Your assignment:
Copy out, exactly, the first line of the entries below and every line after it through the one containing "Nvidia Boosts AI".

[Data entries]
══════

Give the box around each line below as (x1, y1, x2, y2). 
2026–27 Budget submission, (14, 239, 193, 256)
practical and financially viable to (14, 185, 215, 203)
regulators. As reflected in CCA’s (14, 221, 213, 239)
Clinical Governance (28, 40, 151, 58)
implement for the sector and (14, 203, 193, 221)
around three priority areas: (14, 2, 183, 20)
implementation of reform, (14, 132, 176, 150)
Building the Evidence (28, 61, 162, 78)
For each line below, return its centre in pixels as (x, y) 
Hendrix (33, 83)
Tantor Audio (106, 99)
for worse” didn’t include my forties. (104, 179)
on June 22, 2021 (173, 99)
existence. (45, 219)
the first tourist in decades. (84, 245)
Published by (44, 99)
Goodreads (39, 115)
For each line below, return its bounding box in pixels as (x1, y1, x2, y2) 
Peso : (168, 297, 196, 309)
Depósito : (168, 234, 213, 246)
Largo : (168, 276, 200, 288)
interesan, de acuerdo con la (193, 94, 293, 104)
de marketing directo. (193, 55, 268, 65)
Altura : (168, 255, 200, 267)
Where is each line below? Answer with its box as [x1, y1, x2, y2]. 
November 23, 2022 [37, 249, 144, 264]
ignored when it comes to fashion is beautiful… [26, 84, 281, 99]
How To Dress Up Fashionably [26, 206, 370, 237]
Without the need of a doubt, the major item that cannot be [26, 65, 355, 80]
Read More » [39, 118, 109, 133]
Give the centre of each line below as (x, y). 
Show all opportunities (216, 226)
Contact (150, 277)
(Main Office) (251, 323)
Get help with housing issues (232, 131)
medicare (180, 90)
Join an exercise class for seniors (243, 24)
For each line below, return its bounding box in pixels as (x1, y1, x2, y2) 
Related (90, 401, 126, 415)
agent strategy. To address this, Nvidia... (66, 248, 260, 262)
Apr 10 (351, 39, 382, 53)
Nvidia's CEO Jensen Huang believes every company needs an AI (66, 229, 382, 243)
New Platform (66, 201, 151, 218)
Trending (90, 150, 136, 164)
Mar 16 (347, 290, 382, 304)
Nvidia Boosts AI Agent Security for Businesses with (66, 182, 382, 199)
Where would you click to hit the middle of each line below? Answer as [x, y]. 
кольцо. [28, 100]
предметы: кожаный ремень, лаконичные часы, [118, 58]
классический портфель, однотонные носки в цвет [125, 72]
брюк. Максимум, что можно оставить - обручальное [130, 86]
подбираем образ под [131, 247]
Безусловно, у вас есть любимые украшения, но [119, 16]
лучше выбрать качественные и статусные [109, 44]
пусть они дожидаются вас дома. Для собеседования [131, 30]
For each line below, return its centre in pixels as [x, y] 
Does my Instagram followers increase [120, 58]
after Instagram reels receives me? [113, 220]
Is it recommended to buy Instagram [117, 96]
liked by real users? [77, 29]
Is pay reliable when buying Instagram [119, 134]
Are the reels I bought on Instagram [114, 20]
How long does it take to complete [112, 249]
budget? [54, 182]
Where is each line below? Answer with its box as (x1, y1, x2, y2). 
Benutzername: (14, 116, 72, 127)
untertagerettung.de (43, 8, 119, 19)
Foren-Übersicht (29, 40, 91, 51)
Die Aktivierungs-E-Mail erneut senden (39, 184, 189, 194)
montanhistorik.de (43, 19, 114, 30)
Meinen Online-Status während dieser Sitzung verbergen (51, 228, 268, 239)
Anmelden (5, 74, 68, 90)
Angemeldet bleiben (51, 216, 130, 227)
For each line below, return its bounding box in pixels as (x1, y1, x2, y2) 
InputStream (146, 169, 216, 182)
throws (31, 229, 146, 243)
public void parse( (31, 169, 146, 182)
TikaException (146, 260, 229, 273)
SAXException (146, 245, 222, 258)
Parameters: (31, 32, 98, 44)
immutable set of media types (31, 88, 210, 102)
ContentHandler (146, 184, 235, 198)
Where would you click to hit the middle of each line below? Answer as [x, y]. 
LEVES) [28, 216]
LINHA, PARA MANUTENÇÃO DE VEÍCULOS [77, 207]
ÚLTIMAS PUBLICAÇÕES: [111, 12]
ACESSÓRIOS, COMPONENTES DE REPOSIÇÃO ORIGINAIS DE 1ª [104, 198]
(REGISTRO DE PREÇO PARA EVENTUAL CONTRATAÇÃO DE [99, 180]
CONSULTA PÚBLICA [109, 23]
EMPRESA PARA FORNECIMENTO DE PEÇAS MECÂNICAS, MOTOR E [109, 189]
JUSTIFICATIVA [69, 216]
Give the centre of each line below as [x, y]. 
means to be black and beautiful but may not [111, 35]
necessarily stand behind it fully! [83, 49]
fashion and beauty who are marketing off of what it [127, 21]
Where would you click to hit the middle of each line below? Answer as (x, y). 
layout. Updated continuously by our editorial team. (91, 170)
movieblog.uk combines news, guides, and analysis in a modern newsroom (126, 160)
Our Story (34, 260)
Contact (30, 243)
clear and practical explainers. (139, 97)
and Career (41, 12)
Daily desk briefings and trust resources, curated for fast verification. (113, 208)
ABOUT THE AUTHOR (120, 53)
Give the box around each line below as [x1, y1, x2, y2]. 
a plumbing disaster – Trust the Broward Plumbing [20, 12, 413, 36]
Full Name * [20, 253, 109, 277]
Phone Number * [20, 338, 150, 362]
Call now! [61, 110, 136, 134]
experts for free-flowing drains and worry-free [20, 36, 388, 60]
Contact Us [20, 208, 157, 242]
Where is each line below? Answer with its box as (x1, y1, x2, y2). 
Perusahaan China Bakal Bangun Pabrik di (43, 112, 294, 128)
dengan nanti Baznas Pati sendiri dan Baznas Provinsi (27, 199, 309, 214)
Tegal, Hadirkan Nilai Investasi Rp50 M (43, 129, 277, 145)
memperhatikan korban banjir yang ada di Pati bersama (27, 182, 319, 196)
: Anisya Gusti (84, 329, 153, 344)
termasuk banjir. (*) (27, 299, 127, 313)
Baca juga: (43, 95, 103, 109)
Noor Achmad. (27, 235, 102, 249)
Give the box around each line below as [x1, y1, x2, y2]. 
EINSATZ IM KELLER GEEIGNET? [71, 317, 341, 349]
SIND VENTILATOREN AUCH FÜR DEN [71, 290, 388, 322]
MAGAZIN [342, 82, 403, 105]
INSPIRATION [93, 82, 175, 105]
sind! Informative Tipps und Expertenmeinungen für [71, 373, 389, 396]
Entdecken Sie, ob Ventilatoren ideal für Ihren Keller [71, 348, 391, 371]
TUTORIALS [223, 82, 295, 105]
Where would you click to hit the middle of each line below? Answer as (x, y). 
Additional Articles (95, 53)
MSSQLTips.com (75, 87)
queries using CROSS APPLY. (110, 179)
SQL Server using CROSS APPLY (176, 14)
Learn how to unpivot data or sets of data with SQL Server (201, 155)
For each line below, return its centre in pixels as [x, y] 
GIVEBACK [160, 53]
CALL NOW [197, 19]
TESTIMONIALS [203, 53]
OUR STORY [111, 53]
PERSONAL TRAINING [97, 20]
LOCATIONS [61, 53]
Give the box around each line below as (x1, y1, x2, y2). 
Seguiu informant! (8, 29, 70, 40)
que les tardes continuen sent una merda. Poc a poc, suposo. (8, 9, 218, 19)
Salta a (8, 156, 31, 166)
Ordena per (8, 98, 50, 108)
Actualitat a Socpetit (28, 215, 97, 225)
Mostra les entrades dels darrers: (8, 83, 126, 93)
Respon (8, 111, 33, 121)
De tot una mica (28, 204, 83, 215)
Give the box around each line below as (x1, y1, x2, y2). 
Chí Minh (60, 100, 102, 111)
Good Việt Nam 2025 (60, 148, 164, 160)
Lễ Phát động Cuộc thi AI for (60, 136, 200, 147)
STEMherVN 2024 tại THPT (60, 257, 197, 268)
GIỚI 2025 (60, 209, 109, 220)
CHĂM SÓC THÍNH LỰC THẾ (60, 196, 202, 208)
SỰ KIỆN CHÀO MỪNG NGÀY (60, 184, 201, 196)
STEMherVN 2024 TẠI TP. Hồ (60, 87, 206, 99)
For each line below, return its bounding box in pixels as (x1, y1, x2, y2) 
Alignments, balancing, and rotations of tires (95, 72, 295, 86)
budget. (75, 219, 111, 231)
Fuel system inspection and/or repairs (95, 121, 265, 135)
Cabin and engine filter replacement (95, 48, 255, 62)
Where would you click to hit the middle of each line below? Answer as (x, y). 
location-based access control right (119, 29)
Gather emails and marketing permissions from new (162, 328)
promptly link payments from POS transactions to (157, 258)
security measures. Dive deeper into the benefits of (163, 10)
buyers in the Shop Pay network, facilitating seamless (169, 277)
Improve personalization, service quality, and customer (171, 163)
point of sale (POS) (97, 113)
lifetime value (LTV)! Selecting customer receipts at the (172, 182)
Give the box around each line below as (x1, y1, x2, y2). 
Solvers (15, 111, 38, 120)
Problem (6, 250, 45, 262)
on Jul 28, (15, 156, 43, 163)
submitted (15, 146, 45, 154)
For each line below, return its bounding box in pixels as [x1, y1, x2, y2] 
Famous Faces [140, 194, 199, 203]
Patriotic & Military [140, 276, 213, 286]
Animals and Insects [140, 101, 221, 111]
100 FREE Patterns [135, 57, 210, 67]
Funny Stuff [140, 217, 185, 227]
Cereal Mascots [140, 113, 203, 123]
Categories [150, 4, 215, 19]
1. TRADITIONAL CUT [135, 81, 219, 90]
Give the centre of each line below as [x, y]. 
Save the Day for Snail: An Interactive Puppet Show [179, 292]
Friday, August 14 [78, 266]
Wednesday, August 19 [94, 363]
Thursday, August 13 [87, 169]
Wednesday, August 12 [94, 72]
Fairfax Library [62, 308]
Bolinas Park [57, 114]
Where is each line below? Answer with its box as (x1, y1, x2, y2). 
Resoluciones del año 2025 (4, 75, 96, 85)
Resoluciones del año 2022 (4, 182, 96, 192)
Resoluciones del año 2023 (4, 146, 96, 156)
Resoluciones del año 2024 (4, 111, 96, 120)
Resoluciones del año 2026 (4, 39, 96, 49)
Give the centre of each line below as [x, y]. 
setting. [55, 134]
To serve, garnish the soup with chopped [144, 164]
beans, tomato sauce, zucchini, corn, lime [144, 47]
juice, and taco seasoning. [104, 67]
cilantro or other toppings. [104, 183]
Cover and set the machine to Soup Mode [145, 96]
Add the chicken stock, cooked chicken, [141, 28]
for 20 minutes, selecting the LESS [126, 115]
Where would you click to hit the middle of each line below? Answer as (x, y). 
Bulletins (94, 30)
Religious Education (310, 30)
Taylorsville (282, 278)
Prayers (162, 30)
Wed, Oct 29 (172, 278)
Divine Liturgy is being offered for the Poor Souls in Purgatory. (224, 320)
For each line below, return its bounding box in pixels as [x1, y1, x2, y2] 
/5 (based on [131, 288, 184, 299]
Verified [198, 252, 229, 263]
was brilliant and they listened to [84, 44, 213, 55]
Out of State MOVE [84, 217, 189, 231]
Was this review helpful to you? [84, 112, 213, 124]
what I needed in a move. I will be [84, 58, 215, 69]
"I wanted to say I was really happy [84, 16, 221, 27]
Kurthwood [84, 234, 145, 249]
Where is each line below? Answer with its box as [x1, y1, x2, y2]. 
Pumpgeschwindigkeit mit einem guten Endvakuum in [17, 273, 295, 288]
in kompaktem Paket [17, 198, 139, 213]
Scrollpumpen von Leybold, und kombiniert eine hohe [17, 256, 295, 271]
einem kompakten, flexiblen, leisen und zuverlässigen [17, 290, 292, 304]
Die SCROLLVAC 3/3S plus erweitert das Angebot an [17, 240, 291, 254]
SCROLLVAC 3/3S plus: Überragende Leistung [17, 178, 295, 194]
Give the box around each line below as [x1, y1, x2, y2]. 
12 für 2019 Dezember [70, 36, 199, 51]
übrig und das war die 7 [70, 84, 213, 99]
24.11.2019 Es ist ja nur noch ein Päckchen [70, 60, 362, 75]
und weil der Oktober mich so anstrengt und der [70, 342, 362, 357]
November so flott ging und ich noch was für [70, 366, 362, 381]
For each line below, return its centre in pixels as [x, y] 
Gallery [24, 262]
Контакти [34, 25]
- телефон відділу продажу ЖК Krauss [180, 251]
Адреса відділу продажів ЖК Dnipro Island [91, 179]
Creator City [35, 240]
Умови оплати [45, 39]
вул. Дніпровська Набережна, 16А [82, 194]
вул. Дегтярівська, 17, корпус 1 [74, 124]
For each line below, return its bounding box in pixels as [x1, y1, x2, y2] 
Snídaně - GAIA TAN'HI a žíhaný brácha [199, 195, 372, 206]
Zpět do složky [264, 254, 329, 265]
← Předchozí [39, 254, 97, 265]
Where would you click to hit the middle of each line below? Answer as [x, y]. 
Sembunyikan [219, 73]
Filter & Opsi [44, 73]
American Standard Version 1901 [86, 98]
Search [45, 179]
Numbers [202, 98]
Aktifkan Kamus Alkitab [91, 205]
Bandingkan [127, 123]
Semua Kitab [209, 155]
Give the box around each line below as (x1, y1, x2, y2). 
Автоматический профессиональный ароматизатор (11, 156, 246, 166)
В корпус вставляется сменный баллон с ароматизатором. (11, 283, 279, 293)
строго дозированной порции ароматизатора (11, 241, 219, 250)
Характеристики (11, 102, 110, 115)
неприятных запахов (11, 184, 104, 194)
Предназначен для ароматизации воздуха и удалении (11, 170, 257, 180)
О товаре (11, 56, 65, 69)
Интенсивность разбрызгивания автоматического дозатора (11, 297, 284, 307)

══════

Reply to the task:
Give the box around each line below as (x1, y1, x2, y2). 
2026–27 Budget submission, (14, 239, 193, 256)
practical and financially viable to (14, 185, 215, 203)
regulators. As reflected in CCA’s (14, 221, 213, 239)
Clinical Governance (28, 40, 151, 58)
implement for the sector and (14, 203, 193, 221)
around three priority areas: (14, 2, 183, 20)
implementation of reform, (14, 132, 176, 150)
Building the Evidence (28, 61, 162, 78)
For each line below, return its centre in pixels as (x, y) 
Hendrix (33, 83)
Tantor Audio (106, 99)
for worse” didn’t include my forties. (104, 179)
on June 22, 2021 (173, 99)
existence. (45, 219)
the first tourist in decades. (84, 245)
Published by (44, 99)
Goodreads (39, 115)
For each line below, return its bounding box in pixels as (x1, y1, x2, y2) 
Peso : (168, 297, 196, 309)
Depósito : (168, 234, 213, 246)
Largo : (168, 276, 200, 288)
interesan, de acuerdo con la (193, 94, 293, 104)
de marketing directo. (193, 55, 268, 65)
Altura : (168, 255, 200, 267)
Where is each line below? Answer with its box as [x1, y1, x2, y2]. 
November 23, 2022 [37, 249, 144, 264]
ignored when it comes to fashion is beautiful… [26, 84, 281, 99]
How To Dress Up Fashionably [26, 206, 370, 237]
Without the need of a doubt, the major item that cannot be [26, 65, 355, 80]
Read More » [39, 118, 109, 133]
Give the centre of each line below as (x, y). 
Show all opportunities (216, 226)
Contact (150, 277)
(Main Office) (251, 323)
Get help with housing issues (232, 131)
medicare (180, 90)
Join an exercise class for seniors (243, 24)
For each line below, return its bounding box in pixels as (x1, y1, x2, y2) 
Related (90, 401, 126, 415)
agent strategy. To address this, Nvidia... (66, 248, 260, 262)
Apr 10 (351, 39, 382, 53)
Nvidia's CEO Jensen Huang believes every company needs an AI (66, 229, 382, 243)
New Platform (66, 201, 151, 218)
Trending (90, 150, 136, 164)
Mar 16 (347, 290, 382, 304)
Nvidia Boosts AI Agent Security for Businesses with (66, 182, 382, 199)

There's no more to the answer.